Cartaz do filme "Adeus, Lênin!" |
Um
dos filmes mais bonitos da década de 2000 é “Adeus, Lênin”, dirigido por
Wolfgang Becker. A história do rapaz Alexander, interpretado por Daniel Brühl, que
inventa uma mentira para mãe não ter um choque muito grande ao recém sair do
coma. Sendo militante do socialismo, não poderia saber do fim do regime na
Alemanha Oriental. Para tanto, o rapaz cria um telejornal no qual, por exemplo,
afirma que os cidadãos da Alemanha Ocidental é que tinham passado para o bloco
socialista, como explicação para a queda do muro de Berlim. Mas a realidade foi
outra.
Em
3 de outubro de 1990, a Alemanha voltava a ser um país só. Meses antes, em 1989
os alemães ocidentais derrubaram o muro que separava Berlim, apressando a
reunificação nacional. Mas para entender o significado dessa situação é
necessário, como sempre, voltar no tempo.
Lembre-se
que a Alemanha é um exemplo de nação construída tardiamente, com a unificação ocorrendo
no final do século XIX. Por isso, o imperialismo alemão também foi tardio, o
que está entre as causas das duas guerras mundiais, se entendido que a Segundo
contou com o revanchismo da Primeira.
Passado
o fim da Segunda Guerra e a derrota do nazismo, interessava aos aliados a divisão
da Europa e da própria Alemanha. A própria capital Berlim foi dividida. Havia quatro
zonas de ocupação: uma francesa, uma inglesa, uma americana e uma soviética.

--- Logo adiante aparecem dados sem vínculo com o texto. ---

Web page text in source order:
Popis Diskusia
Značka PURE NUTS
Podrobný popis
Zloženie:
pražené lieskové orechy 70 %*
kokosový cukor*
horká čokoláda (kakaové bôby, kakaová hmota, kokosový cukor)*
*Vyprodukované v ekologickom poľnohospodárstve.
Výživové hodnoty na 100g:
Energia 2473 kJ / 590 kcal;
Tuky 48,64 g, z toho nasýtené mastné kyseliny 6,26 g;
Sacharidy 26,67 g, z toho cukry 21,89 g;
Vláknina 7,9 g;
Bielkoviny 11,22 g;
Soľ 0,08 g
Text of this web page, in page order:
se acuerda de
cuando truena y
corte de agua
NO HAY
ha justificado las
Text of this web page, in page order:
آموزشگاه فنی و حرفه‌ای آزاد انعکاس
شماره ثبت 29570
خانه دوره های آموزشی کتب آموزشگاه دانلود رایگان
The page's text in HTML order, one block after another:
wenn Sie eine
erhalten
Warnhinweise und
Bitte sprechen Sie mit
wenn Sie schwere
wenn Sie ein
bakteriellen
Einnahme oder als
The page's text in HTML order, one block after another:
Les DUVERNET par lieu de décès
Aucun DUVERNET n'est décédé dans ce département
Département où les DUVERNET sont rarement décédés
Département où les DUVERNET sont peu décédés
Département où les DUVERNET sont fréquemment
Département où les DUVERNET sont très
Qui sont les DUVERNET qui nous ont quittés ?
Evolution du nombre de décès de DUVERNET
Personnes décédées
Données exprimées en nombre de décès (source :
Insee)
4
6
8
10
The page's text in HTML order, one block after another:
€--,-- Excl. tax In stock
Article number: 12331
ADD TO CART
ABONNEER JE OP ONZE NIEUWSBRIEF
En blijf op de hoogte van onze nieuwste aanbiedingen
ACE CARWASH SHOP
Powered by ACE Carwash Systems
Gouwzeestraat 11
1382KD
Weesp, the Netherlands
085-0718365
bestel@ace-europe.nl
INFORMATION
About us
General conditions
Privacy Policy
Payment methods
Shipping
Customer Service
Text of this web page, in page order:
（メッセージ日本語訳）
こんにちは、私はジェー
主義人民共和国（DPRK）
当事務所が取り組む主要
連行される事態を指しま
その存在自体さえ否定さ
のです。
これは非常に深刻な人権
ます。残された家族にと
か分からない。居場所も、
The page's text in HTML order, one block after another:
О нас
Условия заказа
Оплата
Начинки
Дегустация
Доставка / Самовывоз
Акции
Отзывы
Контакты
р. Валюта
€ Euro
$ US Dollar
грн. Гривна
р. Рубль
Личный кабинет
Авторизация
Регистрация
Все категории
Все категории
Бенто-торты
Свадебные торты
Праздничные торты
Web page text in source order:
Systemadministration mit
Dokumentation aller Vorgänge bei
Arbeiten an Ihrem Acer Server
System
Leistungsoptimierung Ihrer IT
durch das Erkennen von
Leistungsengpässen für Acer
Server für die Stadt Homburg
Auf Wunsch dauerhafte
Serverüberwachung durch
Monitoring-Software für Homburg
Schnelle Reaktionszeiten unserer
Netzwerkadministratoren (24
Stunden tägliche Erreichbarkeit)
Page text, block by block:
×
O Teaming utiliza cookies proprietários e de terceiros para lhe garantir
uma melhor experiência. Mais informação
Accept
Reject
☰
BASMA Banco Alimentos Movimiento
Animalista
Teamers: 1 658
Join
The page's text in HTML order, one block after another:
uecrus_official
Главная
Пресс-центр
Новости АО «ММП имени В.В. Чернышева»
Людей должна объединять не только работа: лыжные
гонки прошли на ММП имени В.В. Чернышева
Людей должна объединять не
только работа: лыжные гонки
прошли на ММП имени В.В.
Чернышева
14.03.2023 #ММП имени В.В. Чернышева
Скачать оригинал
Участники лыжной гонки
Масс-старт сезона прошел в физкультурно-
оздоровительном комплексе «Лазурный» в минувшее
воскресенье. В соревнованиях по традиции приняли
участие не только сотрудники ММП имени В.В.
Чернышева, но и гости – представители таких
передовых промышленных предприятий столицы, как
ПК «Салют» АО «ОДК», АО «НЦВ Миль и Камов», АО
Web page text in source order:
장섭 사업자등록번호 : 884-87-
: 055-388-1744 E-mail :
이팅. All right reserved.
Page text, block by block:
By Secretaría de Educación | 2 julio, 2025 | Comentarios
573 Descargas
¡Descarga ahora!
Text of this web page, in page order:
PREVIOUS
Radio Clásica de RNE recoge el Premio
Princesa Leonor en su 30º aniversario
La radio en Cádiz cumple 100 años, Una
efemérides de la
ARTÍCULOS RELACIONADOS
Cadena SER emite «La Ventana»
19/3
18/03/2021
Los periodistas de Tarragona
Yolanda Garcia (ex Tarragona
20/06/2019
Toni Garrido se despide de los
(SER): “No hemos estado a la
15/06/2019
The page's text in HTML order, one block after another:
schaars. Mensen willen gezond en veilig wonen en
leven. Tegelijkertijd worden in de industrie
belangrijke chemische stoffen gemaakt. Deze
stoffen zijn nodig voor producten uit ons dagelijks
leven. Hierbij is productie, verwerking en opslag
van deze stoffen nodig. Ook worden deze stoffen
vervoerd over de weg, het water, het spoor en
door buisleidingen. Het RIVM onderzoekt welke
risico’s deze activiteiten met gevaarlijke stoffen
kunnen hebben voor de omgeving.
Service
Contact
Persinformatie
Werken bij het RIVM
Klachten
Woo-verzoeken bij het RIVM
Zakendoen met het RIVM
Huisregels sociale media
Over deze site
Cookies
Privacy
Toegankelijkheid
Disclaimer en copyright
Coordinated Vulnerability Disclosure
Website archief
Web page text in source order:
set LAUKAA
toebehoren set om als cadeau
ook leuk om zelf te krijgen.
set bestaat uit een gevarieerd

Berlim seguiu o mesmo modelo, ainda que ficasse na zona de ocupação da URSS.
Os
países libertados do nazismo pelos EUA e pela Inglaterra, entre eles o lado
oeste da Alemanha, receberam dinheiro dos americanos para sua reconstrução
através do “plano Marshall”, que financiava estes estados como forma de impedir
o avanço do comunismo. Muitos consideram que a disputa entre americanos e
soviéticos pelo território alemão deu início à Guerra Fria.
A Alemanha Ocidental, foi inclusive uma das regiões que mais recebeu dinheiro norte-americano. Afinal, era um ponto onde comunismo e capitalismo se enfrentaram frente a frente. Era necessário para os EUA fazer uma bela propaganda do seu sistema social e econômico.
A Alemanha Ocidental, foi inclusive uma das regiões que mais recebeu dinheiro norte-americano. Afinal, era um ponto onde comunismo e capitalismo se enfrentaram frente a frente. Era necessário para os EUA fazer uma bela propaganda do seu sistema social e econômico.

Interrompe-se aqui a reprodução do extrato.